自從進了燕王殿下的夢裡, 董曉悅經歷了不少尷尬事, 但是這次的挑戰實在太超乎想象, 以她飽經風霜的臉皮也有點消受不起。
董曉悅做了半天心理建設, 終於還是硬著頭皮掀開了梁玄身上的被子。
“嚯!”董曉悅忍不住驚歎,薄絹的中衣根本遮擋不住那凌厲逼人、呼之欲出的氣勢。
最初的震撼過後, 她有點打退堂鼓, 畢竟沒什麼經驗, 如果對方醒著還能一起探討共同進步, 她一個人挑戰這種超綱題,也太強人所難了!
董小姐彷徨來彷徨去, 也不知道磨蹭了多久,再一看,來之不易的良機就這麼失之交臂了。
她既失望又暗自鬆了一口氣, 索性爬上床在梁玄身邊躺下, 蓋上被子補覺去了。
這一整天燕王殿下風平浪靜, 白羽來打探了幾次訊息, 得知還是沒成事, 氣得差點把燕王殿下的藥碗給砸了。
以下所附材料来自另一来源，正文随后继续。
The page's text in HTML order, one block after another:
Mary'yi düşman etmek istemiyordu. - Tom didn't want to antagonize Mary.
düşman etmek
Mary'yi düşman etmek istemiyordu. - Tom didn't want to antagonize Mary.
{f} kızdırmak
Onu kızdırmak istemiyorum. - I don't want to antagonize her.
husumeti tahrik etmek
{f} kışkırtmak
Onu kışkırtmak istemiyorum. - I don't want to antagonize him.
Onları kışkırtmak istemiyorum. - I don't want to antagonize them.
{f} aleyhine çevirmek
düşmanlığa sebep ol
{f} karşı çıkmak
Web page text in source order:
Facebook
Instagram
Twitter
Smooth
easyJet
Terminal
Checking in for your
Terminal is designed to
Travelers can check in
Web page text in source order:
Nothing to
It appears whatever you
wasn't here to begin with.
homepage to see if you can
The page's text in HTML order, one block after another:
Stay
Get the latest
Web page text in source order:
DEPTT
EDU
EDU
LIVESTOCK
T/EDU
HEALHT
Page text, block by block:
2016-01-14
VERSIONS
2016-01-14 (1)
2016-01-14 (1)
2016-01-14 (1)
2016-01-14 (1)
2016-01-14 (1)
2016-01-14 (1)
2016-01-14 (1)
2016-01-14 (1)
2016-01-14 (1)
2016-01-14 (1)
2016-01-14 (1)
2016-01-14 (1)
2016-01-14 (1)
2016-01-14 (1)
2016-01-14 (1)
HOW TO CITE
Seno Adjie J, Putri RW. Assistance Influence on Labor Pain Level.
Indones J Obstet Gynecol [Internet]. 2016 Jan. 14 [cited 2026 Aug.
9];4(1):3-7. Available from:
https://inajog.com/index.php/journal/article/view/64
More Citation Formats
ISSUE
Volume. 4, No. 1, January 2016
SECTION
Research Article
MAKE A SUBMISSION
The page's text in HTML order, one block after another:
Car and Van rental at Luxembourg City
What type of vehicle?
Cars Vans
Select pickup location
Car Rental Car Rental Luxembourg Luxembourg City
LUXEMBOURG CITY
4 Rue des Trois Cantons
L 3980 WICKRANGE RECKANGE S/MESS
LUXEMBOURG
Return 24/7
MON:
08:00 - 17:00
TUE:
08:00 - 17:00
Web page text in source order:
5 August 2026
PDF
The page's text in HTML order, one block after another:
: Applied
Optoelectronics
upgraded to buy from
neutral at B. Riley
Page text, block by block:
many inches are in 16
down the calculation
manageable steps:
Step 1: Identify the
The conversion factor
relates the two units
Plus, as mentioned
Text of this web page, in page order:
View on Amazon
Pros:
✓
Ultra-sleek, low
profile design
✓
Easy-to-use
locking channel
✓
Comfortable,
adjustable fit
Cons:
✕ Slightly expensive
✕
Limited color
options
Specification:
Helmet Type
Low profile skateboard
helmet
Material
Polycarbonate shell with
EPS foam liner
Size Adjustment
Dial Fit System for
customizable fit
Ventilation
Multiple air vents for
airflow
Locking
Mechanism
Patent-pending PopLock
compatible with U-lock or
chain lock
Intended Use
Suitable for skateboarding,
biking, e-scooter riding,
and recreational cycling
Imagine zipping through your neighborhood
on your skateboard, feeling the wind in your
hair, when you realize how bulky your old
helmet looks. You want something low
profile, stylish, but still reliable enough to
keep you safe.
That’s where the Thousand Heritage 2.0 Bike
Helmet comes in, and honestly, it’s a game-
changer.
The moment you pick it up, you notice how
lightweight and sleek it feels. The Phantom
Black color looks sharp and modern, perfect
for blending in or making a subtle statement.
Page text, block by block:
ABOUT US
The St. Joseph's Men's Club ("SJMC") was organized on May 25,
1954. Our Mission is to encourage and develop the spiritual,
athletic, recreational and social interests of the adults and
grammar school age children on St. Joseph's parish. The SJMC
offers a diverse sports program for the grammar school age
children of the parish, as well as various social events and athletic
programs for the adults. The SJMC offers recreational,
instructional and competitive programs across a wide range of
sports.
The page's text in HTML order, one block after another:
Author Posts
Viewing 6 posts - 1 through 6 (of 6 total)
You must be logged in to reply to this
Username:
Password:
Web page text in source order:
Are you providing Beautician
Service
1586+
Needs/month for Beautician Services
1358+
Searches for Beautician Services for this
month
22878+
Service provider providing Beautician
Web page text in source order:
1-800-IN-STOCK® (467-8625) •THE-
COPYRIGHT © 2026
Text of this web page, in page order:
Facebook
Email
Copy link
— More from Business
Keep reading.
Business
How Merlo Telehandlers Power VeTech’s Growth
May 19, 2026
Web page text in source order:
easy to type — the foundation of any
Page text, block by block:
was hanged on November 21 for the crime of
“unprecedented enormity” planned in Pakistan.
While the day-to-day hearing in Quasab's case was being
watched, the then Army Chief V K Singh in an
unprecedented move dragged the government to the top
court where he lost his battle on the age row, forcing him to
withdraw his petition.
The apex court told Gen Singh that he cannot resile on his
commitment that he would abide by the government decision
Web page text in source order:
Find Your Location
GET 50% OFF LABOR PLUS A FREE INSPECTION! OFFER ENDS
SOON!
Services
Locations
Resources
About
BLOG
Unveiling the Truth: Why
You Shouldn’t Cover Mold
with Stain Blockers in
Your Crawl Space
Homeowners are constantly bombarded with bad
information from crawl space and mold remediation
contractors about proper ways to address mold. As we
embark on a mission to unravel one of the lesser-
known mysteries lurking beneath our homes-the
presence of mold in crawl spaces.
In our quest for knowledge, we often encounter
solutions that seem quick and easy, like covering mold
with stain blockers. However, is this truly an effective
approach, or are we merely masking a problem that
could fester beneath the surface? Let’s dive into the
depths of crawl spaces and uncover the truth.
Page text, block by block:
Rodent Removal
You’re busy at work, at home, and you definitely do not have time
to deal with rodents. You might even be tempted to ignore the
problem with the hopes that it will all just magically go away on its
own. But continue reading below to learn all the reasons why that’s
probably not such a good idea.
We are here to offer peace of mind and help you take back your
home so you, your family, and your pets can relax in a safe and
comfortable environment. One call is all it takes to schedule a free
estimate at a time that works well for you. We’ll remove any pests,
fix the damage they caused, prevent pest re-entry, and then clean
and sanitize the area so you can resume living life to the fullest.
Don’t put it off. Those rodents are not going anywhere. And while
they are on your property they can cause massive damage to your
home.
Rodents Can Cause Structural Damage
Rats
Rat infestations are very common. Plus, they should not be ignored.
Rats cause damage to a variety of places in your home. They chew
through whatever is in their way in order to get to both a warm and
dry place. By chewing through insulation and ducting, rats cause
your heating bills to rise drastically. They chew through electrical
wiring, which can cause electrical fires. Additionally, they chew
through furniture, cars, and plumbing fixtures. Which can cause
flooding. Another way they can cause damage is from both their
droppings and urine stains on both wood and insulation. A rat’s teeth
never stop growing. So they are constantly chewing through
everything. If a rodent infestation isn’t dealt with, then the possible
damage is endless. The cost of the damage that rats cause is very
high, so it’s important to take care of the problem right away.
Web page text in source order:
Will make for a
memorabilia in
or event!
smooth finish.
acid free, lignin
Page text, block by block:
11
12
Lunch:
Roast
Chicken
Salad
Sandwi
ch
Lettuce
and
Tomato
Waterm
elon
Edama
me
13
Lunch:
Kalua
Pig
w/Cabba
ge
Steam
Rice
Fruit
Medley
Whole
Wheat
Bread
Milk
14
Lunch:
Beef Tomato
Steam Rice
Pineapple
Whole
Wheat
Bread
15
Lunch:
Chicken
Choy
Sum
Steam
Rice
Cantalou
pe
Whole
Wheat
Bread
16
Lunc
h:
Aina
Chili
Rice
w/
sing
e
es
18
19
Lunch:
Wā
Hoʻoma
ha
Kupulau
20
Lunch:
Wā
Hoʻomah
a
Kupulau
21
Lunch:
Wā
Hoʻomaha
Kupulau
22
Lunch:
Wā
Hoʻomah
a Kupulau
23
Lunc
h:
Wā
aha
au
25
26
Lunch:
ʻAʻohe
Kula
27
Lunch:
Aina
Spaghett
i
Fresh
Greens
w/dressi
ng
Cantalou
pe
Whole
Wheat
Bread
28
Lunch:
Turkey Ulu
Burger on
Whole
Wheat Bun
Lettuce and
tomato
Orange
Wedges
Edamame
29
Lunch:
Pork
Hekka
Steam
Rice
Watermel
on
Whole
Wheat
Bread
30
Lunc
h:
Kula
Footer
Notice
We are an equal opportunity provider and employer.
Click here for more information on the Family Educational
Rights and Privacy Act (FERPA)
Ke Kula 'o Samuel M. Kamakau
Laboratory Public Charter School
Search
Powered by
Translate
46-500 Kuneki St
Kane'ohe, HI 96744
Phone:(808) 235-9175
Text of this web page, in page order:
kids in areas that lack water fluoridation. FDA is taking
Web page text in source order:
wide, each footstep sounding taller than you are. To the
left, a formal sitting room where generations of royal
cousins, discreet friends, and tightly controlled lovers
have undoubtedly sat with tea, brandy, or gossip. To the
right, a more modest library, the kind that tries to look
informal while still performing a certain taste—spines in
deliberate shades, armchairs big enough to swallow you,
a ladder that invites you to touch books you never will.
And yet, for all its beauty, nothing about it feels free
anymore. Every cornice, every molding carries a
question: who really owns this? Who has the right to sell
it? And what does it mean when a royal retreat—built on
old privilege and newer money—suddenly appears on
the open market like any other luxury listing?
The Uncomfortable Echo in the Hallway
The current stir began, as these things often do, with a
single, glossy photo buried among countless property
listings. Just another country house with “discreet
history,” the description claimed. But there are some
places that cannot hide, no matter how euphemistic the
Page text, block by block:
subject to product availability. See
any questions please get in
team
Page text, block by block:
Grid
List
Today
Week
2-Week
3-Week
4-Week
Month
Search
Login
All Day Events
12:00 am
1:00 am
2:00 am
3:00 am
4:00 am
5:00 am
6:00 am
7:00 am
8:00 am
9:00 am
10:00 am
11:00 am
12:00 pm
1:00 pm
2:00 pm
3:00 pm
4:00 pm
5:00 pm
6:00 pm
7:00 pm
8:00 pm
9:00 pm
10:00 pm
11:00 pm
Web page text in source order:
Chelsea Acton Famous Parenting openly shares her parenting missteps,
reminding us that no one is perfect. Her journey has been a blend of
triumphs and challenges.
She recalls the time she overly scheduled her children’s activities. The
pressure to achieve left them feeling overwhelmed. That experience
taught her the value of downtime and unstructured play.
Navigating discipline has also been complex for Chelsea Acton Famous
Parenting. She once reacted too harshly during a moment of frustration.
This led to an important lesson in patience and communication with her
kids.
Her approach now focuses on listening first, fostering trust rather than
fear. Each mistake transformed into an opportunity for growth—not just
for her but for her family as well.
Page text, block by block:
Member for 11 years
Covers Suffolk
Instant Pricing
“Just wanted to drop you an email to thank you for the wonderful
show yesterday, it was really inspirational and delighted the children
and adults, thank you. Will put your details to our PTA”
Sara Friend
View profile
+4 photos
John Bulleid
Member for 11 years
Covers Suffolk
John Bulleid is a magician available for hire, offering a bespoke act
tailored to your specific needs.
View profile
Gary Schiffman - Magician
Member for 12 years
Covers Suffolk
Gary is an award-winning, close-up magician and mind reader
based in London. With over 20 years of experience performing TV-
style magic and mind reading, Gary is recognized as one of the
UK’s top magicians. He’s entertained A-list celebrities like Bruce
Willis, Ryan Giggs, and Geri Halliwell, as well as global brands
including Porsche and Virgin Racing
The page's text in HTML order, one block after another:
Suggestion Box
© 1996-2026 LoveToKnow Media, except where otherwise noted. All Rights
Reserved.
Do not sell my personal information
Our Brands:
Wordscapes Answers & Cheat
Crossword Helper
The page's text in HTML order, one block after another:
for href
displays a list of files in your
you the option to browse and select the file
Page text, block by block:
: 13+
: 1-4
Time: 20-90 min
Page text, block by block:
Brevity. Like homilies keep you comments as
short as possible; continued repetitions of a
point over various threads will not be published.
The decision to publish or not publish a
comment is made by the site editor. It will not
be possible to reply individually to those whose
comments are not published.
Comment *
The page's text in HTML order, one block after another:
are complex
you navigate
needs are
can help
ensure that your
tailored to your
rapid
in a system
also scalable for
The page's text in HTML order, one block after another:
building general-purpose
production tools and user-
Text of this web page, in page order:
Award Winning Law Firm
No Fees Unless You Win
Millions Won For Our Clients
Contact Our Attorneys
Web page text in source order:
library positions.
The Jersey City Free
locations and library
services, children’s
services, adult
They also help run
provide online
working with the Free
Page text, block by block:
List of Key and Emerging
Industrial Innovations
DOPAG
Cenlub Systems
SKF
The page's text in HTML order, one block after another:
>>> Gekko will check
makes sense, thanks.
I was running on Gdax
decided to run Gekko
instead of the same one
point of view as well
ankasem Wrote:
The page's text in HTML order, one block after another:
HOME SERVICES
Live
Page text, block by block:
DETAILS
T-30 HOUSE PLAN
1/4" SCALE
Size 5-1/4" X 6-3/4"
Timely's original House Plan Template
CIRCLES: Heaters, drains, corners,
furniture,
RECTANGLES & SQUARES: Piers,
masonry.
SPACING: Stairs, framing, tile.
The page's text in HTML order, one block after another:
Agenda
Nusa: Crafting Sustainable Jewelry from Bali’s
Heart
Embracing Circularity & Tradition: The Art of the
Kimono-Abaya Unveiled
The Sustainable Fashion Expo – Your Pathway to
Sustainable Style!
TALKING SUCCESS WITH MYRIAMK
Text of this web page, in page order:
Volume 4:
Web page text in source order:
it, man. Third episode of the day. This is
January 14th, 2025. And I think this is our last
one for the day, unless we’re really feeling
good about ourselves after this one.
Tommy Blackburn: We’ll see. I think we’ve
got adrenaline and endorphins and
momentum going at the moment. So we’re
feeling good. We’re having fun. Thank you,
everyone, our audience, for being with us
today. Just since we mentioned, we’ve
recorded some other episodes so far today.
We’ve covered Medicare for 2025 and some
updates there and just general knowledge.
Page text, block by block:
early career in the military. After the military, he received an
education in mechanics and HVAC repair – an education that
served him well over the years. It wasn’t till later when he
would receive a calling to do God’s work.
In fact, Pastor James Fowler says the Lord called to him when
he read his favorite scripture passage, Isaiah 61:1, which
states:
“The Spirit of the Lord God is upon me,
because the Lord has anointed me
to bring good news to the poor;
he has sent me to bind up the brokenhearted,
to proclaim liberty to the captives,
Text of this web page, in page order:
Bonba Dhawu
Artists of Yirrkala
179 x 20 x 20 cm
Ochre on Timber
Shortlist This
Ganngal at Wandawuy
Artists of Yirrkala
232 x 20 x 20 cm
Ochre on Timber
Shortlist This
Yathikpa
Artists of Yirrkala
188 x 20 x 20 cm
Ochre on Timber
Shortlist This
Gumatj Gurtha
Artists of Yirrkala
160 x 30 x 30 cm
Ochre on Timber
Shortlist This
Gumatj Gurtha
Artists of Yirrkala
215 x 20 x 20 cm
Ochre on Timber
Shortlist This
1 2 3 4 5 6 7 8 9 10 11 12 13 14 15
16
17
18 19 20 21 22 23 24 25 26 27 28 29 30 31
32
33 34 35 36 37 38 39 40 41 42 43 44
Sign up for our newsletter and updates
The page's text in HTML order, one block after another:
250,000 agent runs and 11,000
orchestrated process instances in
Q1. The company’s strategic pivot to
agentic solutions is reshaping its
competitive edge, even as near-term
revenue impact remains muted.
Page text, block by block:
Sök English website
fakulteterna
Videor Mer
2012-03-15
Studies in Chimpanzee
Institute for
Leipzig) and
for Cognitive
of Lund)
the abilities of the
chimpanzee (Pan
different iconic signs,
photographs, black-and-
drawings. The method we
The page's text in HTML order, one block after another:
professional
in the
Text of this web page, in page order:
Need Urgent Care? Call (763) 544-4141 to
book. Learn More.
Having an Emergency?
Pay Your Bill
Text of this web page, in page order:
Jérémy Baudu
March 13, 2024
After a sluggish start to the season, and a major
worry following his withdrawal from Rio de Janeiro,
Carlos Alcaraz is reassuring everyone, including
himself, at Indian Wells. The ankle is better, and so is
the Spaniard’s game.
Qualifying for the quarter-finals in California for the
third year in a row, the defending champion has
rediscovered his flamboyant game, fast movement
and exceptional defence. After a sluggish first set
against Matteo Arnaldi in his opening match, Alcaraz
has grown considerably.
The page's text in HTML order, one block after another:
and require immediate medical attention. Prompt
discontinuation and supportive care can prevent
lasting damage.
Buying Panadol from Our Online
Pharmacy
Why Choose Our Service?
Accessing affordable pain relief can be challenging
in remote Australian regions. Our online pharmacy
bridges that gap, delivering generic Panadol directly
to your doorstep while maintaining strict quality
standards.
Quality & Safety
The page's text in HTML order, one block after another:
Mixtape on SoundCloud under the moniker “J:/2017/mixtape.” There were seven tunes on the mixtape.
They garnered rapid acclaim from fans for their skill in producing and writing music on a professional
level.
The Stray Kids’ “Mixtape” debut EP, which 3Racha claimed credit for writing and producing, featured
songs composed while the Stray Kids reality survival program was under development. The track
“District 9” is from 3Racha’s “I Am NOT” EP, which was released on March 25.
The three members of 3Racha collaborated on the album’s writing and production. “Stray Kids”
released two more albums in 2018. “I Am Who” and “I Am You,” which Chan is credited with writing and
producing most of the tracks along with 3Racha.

董曉悅為了將功補過, 主動把照顧燕王殿下起居的重任攬在了自己身上。
寧白羽自己也想不明白,為什麼一見這山越女子就有種沒來由的信任, 只能歸結於眼緣了。
這麼太平無事地過了一天, 第二天清晨, 董曉悅有了經驗, 天還沒亮就爬起來守著, 一見被子底下有異動,立即掀開被子扒開中衣,咬咬牙心一橫,赤手空拳就抓了上去。
讓她始料未及的是,她的手剛摸到正主,還沒來得及進行下一步,手中的觸感突然變得又綿又軟。
董曉悅有點傻眼,她好不容易豁出去一次,為什麼對方不按套路來?
可惜梁玄一無所知,呼吸平緩,睡顏恬靜。
董曉悅嘆了口氣,想把他衣服掩上,突然靈機一動,既然她整個人由內而外地散發著毒性,正常人摸一摸都喪命,那肌膚相貼說不定也有效果呢?總之試試看也沒什麼壞處。
在生死麵前臉皮還是可以拋棄一下的,董小姐一不做二不休,把梁玄的中衣給扒了,自己的短衫掀到胸上露出肚皮,小心翼翼地對著燕王殿下圓圓的肚臍眼貼了上去。
這麼挺著肚子怪累的,時間一長腰痠背疼還影響睡眠質量,董曉悅睏意湧上來,在迷迷糊糊中拋棄了最後一絲矜持,手腳並用,八爪魚似地纏住了光溜.溜的燕王殿下。
一個回籠覺睡到大中午,寧白羽進來送飯順便給燕王殿下喂藥,就看到這不可描述的一幕,嚇得原路退了回去。
董曉悅當了一整天的肚臍貼,可惜似乎收效甚微,梁玄還是直挺挺地躺著。
寧白羽本來還以為這次有戲,一問才知道還是沒有實質性的進展,只得失望而歸。
出去和丁先生、吳將軍一商量,送晚飯時順便給董曉悅帶來了最後通牒:“殿下粒米未進已近十日,雖然是習武之人,也難以再支撐下去,若是明日再無所獲,只能試試別的法子了。”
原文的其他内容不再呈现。